▸ WHAT THE TASK ASKS
Please retype the material beneath this task exactly, starting with its first line and finishing with the line containing "The Baltimore Sun".
┌────────
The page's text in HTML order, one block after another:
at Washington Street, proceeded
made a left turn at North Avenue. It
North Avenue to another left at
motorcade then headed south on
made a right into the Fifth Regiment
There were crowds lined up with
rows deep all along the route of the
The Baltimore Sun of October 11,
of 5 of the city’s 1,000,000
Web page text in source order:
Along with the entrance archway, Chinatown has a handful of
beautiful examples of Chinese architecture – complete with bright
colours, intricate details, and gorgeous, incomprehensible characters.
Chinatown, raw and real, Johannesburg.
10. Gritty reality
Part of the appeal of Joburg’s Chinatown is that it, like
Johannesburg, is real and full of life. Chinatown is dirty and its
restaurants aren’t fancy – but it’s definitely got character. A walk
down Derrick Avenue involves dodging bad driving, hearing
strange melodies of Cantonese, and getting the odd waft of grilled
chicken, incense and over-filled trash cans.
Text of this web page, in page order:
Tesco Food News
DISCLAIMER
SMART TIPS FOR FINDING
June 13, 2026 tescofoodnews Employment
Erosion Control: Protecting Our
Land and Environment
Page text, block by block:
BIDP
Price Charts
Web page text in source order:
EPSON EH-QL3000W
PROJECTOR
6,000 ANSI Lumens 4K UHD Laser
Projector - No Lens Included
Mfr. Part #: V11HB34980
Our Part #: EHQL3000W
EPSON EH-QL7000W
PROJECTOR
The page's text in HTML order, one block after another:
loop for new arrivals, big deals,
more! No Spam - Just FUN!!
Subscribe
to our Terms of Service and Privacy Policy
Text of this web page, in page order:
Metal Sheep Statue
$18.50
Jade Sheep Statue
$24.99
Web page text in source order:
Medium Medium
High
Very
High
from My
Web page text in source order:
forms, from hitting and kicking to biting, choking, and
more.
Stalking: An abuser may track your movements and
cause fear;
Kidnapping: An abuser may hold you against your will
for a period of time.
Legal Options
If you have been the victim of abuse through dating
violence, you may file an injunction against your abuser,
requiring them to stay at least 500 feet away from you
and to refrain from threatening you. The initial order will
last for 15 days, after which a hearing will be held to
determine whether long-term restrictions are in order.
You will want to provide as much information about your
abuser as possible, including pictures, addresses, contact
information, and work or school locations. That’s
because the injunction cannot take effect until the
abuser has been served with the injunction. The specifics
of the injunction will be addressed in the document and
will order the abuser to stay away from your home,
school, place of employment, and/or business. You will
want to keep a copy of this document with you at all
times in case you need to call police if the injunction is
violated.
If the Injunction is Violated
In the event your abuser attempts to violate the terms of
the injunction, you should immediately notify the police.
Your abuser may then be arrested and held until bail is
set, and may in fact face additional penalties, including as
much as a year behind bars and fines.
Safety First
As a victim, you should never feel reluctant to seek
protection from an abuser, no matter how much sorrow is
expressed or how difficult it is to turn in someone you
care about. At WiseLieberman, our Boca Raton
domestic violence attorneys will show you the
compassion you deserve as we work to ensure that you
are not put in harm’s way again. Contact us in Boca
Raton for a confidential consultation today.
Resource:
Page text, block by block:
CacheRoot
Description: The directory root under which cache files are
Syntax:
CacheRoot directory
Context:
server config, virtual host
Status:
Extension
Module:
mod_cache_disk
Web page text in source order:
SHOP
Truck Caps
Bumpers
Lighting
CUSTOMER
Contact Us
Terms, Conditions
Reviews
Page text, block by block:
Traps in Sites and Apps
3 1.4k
└────────
▸ ANSWER TO THE EXERCISE
The page's text in HTML order, one block after another:
at Washington Street, proceeded
made a left turn at North Avenue. It
North Avenue to another left at
motorcade then headed south on
made a right into the Fifth Regiment
There were crowds lined up with
rows deep all along the route of the
The Baltimore Sun of October 11,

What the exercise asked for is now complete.